Bir çiçeğin sunduğu güzellik ve görkem! Naifler bunu hafife alır ve o narin yaprakların renklerinin derinliğini algılayabilecek kadar hassas değillerdir.
Çiçek, kısa bir süreliğine açar ve ardından taç yaprakları herhangi bir hayranlık ya da sevgi dokunuşu görmeden toza dönüşüverir. Bilir misiniz, sevgisizlikten ağlarlar. Bu yüzden çekingendirler ve sessiz, yalnız gecelerde fark ettirmeden çiçeklerini dökerler.

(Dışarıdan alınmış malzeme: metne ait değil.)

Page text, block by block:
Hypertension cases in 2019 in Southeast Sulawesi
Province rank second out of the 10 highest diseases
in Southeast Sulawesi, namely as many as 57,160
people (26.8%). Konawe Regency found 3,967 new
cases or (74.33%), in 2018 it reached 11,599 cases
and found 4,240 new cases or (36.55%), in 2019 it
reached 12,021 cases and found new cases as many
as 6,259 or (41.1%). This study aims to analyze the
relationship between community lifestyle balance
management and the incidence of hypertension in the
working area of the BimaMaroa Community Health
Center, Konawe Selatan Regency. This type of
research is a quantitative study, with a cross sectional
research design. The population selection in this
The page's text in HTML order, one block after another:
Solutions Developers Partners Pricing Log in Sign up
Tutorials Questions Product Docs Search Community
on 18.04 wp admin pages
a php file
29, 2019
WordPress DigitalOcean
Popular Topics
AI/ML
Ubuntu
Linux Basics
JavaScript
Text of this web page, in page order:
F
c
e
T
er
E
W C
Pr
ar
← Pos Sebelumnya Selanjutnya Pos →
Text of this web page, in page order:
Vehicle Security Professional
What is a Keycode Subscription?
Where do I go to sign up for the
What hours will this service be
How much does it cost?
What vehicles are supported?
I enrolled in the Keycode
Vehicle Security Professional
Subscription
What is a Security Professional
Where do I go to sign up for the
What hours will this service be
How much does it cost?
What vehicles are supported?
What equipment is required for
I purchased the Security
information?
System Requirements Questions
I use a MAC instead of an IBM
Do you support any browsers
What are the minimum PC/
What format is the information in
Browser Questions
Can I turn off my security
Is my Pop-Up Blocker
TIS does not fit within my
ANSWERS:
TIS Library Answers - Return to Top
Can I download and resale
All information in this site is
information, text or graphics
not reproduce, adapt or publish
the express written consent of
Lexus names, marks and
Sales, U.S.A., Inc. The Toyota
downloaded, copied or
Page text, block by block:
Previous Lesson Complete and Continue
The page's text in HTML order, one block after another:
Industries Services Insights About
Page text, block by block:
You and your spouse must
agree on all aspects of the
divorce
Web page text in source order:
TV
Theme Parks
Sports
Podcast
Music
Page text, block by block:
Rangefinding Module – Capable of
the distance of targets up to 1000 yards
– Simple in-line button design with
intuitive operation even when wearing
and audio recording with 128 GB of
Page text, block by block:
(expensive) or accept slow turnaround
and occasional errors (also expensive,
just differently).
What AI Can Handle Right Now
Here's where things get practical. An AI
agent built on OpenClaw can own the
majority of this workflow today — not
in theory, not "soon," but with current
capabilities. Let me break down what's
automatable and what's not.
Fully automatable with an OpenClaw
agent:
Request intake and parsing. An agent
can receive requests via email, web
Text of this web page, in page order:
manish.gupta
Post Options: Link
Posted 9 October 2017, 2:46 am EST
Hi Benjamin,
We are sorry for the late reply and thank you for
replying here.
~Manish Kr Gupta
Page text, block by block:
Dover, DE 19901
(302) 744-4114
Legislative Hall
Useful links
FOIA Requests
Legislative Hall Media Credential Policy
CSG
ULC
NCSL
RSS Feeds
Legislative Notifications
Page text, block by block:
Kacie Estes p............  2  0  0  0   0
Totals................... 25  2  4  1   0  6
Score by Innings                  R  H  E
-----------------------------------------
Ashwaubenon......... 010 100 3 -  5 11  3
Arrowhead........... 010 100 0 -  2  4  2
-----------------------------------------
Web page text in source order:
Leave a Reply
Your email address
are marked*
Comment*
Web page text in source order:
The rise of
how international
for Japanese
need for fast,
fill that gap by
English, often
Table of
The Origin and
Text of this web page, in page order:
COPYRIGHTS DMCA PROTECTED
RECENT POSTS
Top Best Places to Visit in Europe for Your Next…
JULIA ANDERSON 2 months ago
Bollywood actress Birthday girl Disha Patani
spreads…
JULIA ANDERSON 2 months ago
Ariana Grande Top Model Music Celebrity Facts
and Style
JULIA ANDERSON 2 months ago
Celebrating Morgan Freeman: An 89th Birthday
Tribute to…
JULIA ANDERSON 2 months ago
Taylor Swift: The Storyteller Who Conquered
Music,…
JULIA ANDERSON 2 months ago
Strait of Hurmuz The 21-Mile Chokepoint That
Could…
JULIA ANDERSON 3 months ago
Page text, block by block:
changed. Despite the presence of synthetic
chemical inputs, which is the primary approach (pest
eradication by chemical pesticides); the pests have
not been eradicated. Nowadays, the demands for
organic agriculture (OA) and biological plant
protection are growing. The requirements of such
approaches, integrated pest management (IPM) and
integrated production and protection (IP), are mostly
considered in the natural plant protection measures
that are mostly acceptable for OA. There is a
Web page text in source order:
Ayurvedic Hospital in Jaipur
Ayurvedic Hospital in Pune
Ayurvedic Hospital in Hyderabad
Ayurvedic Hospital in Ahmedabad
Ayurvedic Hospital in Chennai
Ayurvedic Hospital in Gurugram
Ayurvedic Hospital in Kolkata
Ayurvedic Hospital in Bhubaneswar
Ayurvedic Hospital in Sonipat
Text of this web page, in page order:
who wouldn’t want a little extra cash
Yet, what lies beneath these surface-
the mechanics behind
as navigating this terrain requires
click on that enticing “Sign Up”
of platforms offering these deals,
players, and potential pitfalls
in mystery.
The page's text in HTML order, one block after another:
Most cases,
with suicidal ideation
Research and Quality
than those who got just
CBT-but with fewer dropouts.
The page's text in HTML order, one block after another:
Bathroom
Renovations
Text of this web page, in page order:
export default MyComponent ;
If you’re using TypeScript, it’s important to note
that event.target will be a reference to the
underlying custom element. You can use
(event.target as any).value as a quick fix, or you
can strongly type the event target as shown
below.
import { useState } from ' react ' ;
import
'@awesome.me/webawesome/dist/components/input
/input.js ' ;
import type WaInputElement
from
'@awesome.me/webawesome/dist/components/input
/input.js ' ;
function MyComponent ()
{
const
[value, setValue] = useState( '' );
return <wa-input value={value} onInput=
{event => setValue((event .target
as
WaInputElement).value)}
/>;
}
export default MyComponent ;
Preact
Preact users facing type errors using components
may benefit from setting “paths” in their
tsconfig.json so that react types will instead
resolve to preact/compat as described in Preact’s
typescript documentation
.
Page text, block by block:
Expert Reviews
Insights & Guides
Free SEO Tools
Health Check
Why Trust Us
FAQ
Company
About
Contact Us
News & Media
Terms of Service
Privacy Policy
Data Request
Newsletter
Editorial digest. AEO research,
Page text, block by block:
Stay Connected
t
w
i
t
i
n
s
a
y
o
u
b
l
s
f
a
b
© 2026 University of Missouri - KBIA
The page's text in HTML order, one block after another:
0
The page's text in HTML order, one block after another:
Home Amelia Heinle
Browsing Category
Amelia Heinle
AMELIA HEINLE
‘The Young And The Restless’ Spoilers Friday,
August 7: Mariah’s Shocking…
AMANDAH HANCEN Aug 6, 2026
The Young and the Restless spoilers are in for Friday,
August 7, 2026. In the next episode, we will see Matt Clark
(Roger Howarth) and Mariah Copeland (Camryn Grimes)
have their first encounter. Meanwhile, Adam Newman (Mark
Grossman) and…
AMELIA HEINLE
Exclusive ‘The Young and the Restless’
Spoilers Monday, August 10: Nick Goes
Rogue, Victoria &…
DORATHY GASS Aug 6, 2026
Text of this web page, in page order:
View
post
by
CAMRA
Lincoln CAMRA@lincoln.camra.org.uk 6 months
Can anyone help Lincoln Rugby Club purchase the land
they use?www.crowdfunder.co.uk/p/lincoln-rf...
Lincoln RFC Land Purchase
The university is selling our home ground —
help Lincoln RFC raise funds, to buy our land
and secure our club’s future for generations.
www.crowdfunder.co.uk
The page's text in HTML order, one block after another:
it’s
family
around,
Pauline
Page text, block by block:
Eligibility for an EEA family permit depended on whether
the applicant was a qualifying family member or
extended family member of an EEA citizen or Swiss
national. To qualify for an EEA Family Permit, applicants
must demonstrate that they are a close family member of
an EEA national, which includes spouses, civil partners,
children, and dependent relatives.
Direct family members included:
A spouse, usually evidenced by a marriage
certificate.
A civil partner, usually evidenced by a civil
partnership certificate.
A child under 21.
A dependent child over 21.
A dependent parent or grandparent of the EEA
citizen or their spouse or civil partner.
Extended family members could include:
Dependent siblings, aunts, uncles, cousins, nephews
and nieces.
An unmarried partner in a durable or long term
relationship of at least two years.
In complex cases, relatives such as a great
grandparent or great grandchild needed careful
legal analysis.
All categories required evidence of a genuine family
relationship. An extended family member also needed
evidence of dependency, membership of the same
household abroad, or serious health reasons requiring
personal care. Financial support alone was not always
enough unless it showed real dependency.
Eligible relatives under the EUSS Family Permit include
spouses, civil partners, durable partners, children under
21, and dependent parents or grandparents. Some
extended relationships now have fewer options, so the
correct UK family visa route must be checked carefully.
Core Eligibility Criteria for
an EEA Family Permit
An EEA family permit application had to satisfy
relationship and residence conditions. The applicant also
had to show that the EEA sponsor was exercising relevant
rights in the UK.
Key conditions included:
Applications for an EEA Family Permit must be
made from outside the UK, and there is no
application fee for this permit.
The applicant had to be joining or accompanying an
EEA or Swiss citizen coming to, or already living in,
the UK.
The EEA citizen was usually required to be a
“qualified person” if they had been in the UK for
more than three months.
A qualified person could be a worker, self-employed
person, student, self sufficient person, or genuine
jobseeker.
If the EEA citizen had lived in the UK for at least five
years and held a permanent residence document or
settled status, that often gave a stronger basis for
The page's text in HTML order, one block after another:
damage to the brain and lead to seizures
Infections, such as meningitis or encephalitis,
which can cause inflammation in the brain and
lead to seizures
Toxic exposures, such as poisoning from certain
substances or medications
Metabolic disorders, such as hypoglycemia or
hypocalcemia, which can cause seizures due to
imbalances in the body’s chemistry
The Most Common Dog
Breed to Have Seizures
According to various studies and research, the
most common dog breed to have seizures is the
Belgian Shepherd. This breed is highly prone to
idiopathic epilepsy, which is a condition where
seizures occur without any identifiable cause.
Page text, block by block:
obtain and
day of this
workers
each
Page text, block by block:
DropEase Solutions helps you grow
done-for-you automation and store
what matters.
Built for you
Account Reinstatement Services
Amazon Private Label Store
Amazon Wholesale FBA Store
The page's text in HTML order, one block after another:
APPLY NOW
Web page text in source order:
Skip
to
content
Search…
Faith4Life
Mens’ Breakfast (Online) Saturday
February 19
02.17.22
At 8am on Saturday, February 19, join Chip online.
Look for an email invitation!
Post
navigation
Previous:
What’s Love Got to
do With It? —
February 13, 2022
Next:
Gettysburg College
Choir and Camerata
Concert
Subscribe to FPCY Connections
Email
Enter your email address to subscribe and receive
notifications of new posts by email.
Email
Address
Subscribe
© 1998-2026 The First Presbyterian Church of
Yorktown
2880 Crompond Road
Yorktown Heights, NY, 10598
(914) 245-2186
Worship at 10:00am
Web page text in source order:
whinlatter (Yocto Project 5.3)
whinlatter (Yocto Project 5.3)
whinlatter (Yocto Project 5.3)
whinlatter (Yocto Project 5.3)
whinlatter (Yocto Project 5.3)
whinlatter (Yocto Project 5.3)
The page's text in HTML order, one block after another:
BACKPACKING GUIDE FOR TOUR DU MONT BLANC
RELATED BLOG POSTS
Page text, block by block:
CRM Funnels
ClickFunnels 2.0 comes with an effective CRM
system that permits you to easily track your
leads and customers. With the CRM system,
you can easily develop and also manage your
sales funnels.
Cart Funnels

Bir çiçek, sadece bir kez açan ve sonsuza kadar kaybolan canlı bir güzelliktir. Beyhude yere fısıldar - çünkü zalim insanın sağır kulaklarının bu acıyı duymaya gücü yoktur. Toprak, onun güzelliğini özümseyip kendi gri çirkin rengine karıştırmadan önce; çiçek taç yapraklarını Sevgilisine sunmak için bekler.
Anneliği bilen ama kayıtsız şartsız veren bu kutsal çiçekle iletişim kurmak için bu kadar yoğun bir hassasiyet duygusu kimde vardır?
Bir gün rahip, sunağında kullanmak üzere bir çiçeğin sapını kopardı. Çiçeği taşırken tökezledi ve çiçek “Ey rahip, yaralandın mı?” diye sordu. Çiçeğin fısıldayan sesini duyan rahip ağlamaya başladı. Sanki kendi yavrusunun boynunu bükerek onu sunağın üzerindeki dilsiz, cansız heykele sunacakmış gibi hissetti. Ne zaman biri sunağa gitse heykel ne konuşur ne de hareket ederdi. Annesinden koparılıp atıl, dilsiz bir tanrıya sunulan doğanın narin bebeği için bu tapınmanın ne yararı var ki? Çiçeğin ağlayan sesinden etkilenen rahip tapınmayı bıraktı ve o günden itibaren formsuz ve sınırsız sonsuzluğu düşünerek tek başına yaşadı.
İnsanoğlunun ne saflığı ne samimiyeti ne de geçerliliği olan garip ve uğursuz ibadet etme yöntemleri vardır.